Somehow, Joe Biden must resurrect an efficient and humane system from the rubble—providing relief for thousands of asylees while coping with a fresh torrent of migrants and struggling to stem unauthorized border crossings.
The complexities of restoring decency amidst the mess engendered by Trump’s myopic and destructive policies are daunting. Of necessity, the new administration has discouraged prospective migrants, and retained the public health ban as a temporary expedient to manage influx and stem overcrowding.
Moreover, Biden faces an involuntary child separation problem which his administration inherited. Under existing U.S. law, minors arriving with adults other than their parents—including ostensible relatives—must be separated until immigration authorities determine whether the adults are who they claim to be. The aim is protecting children from human traffickers. But this is a growing problem which creates difficulties in providing adequate shelters and swift investigation, and the inescapable effect is to isolate kids at the risk of emotional distress.

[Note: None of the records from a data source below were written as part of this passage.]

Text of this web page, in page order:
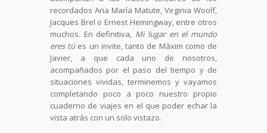
recordados Ana María Matute, Virginia Woolf,
Jacques Brel o Ernest Hemingway, entre otros
muchos. En definitiva, Mi lugar en el mundo
eres túes un invite, tanto de Màxim como de
Javier, a que cada uno de nosotros,
acompañados por el paso del tiempo y de
situaciones vividas, terminemos y vayamos
completando poco a poco nuestro propio
cuaderno de viajes en el que poder echar la
vista atrás con un solo vistazo.
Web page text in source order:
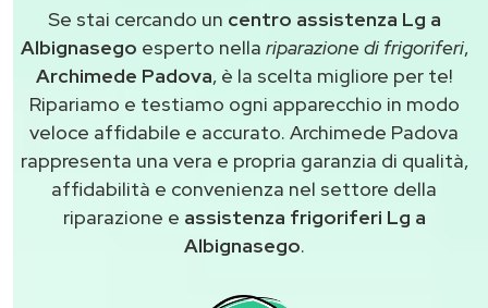
Se stai cercando un centro assistenza Lg a
Albignasego esperto nella riparazione di frigoriferi,
Archimede Padova, è la scelta migliore per te!
Ripariamo e testiamo ogni apparecchio in modo
veloce affidabile e accurato. Archimede Padova
rappresenta una vera e propria garanzia di qualità,
affidabilità e convenienza nel settore della
riparazione e assistenza frigoriferi Lg a
Albignasego.
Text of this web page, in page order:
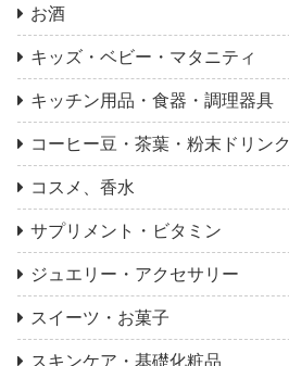
お酒
キッズ・ベビー・マタニティ
キッチン用品・食器・調理器具
コーヒー豆・茶葉・粉末ドリンク
コスメ、香水
サプリメント・ビタミン
ジュエリー・アクセサリー
スイーツ・お菓子
スキンケア・基礎化粧品
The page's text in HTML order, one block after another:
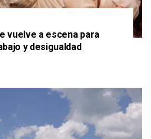
vuelve a escena para
y desigualdad
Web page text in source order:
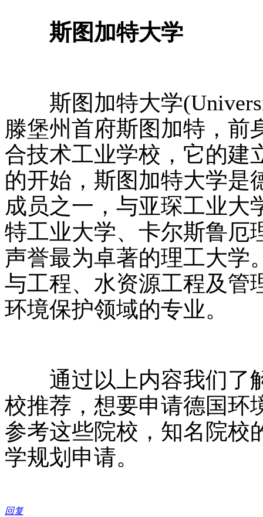
斯图加特大学
斯图加特大学
滕堡州首府斯图加特，前
合技术工业学校，它的建
的开始，斯图加特大学是
成员之一，与亚琛工业大
特工业大学、卡尔斯鲁厄
声誉最为卓著的理工大学
与工程、水资源工程及管
环境保护领域的专业。
通过以上内容我们了
校推荐，想要申请德国环
参考这些院校，知名院校
学规划申请。
回复
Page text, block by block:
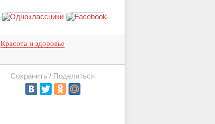
Красота и здоровье
Сохранить / Поделиться
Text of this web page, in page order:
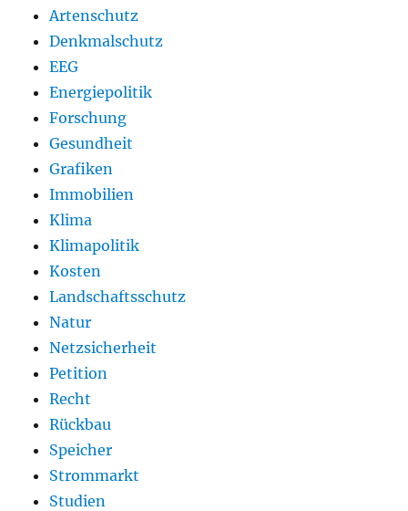
Artenschutz
Denkmalschutz
EEG
Energiepolitik
Forschung
Gesundheit
Grafiken
Immobilien
Klima
Klimapolitik
Kosten
Landschaftsschutz
Natur
Netzsicherheit
Petition
Recht
Rückbau
Speicher
Strommarkt
Studien
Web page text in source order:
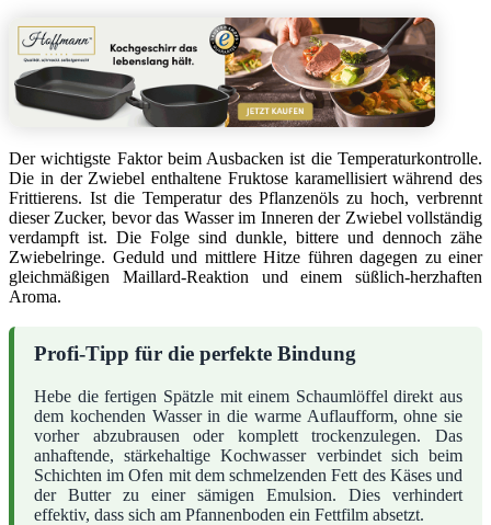
Der wichtigste Faktor beim Ausbacken ist die Temperaturkontrolle.
Die in der Zwiebel enthaltene Fruktose karamellisiert während des
Frittierens. Ist die Temperatur des Pflanzenöls zu hoch, verbrennt
dieser Zucker, bevor das Wasser im Inneren der Zwiebel vollständig
verdampft ist. Die Folge sind dunkle, bittere und dennoch zähe
Zwiebelringe. Geduld und mittlere Hitze führen dagegen zu einer
gleichmäßigen Maillard-Reaktion und einem süßlich-herzhaften
Aroma.
Profi-Tipp für die perfekte Bindung
Hebe die fertigen Spätzle mit einem Schaumlöffel direkt aus
dem kochenden Wasser in die warme Auflaufform, ohne sie
vorher abzubrausen oder komplett trockenzulegen. Das
anhaftende, stärkehaltige Kochwasser verbindet sich beim
Schichten im Ofen mit dem schmelzenden Fett des Käses und
der Butter zu einer sämigen Emulsion. Dies verhindert
effektiv, dass sich am Pfannenboden ein Fettfilm absetzt.

Faced with all these cross-currents, the Biden administration is surging personnel to the border, and doubling the number of immigration judges and support staff. Concurrently, it has ended MPP; started processing asylees stuck in Mexico; prioritized newly arrived families with young children; released selected applicants with monitoring devices into the United States; erected temporary tent facilities and searched for living space so we can shelter others; protected unaccompanied minors; restored asylum for domestic violence survivors and those fleeing gangs and other chronic dangers; and instituted programs to control the spread of COVID among asylees.
Further, Biden proposes a $4 billion package to help Northern Triangle countries ameliorate violence and criminal activity; build prosperity; improve their education and justice systems; and help residents seek asylum without migrating.
Finally, Biden’s Family Reunification Task Force is working with governments and nongovernmental organizations to reunite families and, thereafter, explore paths to resettlement in the United States. Because Trump’s minions disdained recordkeeping, the deported parents of over 600 kids haven’t yet been found. Still, in its first weeks in office, the administration has reunited an estimated 105 families—a start.
It can expect nothing from the GOP save demagoguery about opening the border and coddling menacing migrants. Here, as in so many areas, the essential task of restoring America’s competence and compassion—and, thereby, our humanity—has fallen to Joe Biden and his party.